---------- Data to use
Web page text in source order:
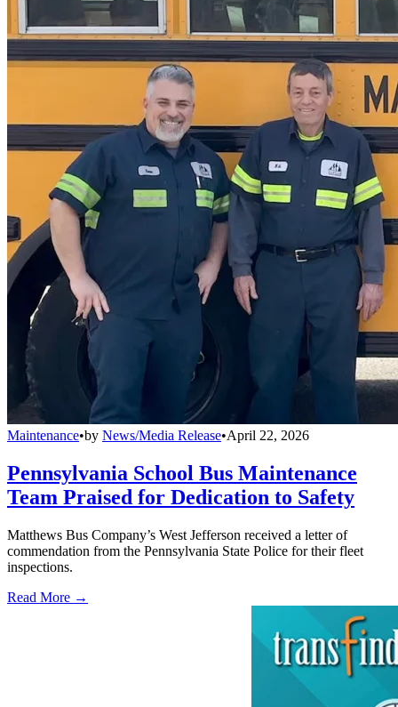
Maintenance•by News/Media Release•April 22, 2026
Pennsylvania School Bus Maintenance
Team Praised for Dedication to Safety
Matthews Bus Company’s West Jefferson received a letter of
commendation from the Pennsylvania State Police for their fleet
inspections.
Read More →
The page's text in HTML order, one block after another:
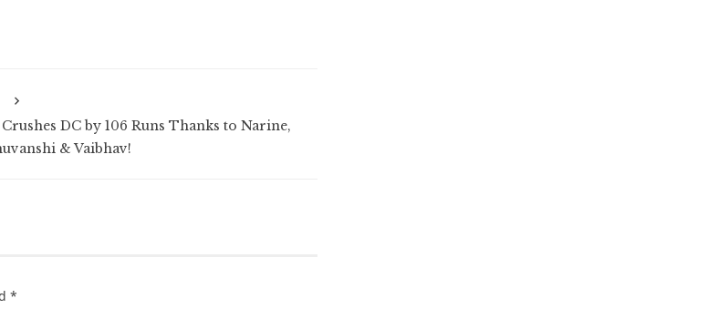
--------------------
## Task instructions:
Only the text of the records belongs in your answer, copied exactly as it appears above.

## Solved problem:
Web page text in source order:
Maintenance•by News/Media Release•April 22, 2026
Pennsylvania School Bus Maintenance
Team Praised for Dedication to Safety
Matthews Bus Company’s West Jefferson received a letter of
commendation from the Pennsylvania State Police for their fleet
inspections.
Read More →
The page's text in HTML order, one block after another:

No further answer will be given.